This KASSERT is overzealous because of the following race condition:

Authored by mlaier on Feb 10 2021, 1:02 AM.


 1) A managed page which is currently in PQ_LAUNDRY is freed.
    vm_page_free_prep calls vm_page_dequeue_deferred()

    The page state is:

 2) The laundry worker comes around and pick up the page and calls
    vm_pageout_defer(m, PQ_LAUNDRY, true) to check if page is still in the
    queue.  We do a vm_page_astate_load and get
    as per above.

 3) The laundry worker is pre-empted and another thread allocates our page
    from the free pool.  For example vm_page_alloc_domain_after calls
    vm_page_dequeue() and sets VPO_UNMANAGED because we are allocating for
    an OBJT_UNMANAGED object.

    The page state is:

 4) The laundry worker resumes, and processes vm_pageout_defer based on the
    stale astate which leads to a call to vm_page_pqbatch_submit, which will
    trip on the KASSERT.

Sponsored by:	Dell EMC Isilon

Forgot to add:

There is no negative fallout from this. When we eventually get into vm_pqbatch_process_page we reestablish the astate and atomically process any outstanding operations - if they still apply. In the case above, we would end in a no-op.

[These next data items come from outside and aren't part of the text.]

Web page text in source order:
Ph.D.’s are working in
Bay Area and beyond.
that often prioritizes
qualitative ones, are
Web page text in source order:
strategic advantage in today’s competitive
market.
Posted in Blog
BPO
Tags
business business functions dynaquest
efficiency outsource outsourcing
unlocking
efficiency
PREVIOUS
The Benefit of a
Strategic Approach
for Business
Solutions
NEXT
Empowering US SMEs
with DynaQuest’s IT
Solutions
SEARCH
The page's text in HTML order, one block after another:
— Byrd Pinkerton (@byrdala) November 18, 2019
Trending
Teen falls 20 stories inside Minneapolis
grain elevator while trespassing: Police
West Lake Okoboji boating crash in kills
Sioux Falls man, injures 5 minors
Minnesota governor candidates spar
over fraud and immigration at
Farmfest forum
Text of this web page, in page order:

Thanks. This assertion is left over from when there was tighter synchronization. I guess there are not so many scenarios where we frequently allocate unmanaged pages from VM_FREEPOOL_DEFAULT, so this went unnoticed in stress testing.

rlibby added inline comments.

I think the assert would be valid here in vm_pqbatch_process_page()? Since here we know that we are (or were just) on a page queue, and we hold the pagequeue lock, and at least in vm_page_alloc_domain_after() we do the vm_page_dequeue() first and the assignment of oflags after that.

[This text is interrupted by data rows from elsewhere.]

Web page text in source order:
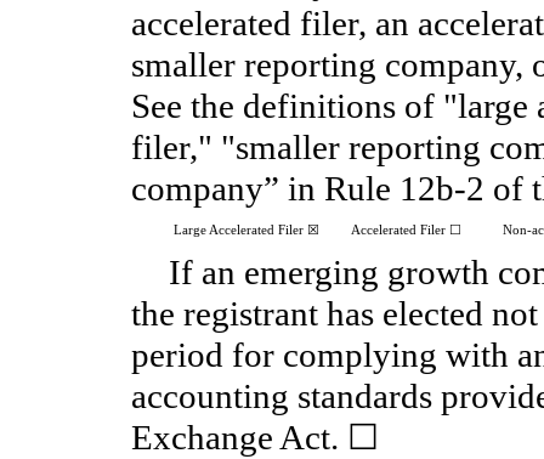
accelerated filer, an
smaller reporting company,
See the definitions of "large
filer," "smaller reporting
company” in Rule 12b-2 of
Large Accelerated Filer ☒ Accelerated Filer ☐ Non-
If an emerging growth
the registrant has elected
period for complying with
accounting standards
Exchange Act. ☐
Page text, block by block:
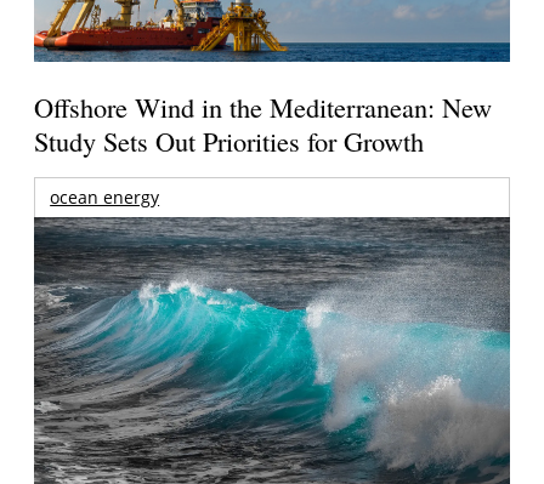
Offshore Wind in the Mediterranean: New
Study Sets Out Priorities for Growth
ocean energy
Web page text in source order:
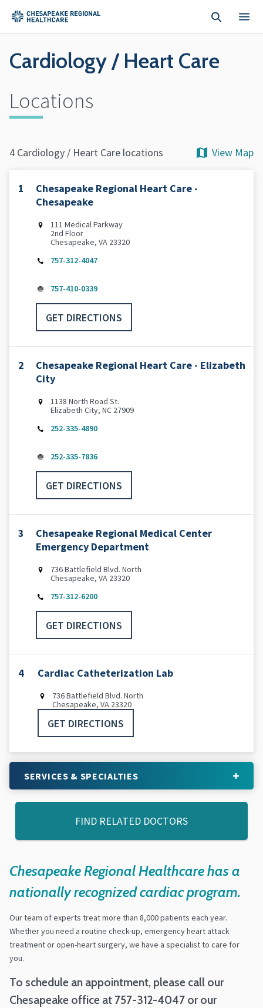
Cardiology / Heart Care
SERVICES & SPECIALTIES
FIND RELATED DOCTORS
Chesapeake Regional Healthcare has a
nationally recognized cardiac program.
Our team of experts treat more than 8,000 patients each year.
Whether you need a routine check-up, emergency heart attack
treatment or open-heart surgery, we have a specialist to care for
you.
To schedule an appointment, please call our
Chesapeake office at 757-312-4047 or our
Locations
4 Cardiology / Heart Care locations View Map
1
Chesapeake Regional Heart Care -
Chesapeake
111 Medical Parkway
2nd Floor
Chesapeake, VA 23320
757-312-4047
757-410-0339
GET DIRECTIONS
2
Chesapeake Regional Heart Care - Elizabeth
City
1138 North Road St.
Elizabeth City, NC 27909
252-335-4890
252-335-7836
GET DIRECTIONS
3
Chesapeake Regional Medical Center
Emergency Department
736 Battlefield Blvd. North
Chesapeake, VA 23320
757-312-6200
GET DIRECTIONS
4 Cardiac Catheterization Lab
736 Battlefield Blvd. North
Chesapeake, VA 23320
GET DIRECTIONS

(Incidentally I think this assert here is also a little messed up, although harmless. The first condition is always true because we just established above that old.queue == queue, and we asserted at the top that queue < PQ_COUNT and we could _Static_assert(PQ_COUNT < PQ_NONE, ...).)


I agree with both of these statements. In other words, we should

  • remove this assertion, because it's always true, and
  • assert that the page is managed since at this point the page queue lock ensures that the page will not be allocated as an unmanaged page
Should I commit this? No problem at all if one of you were planning to do it.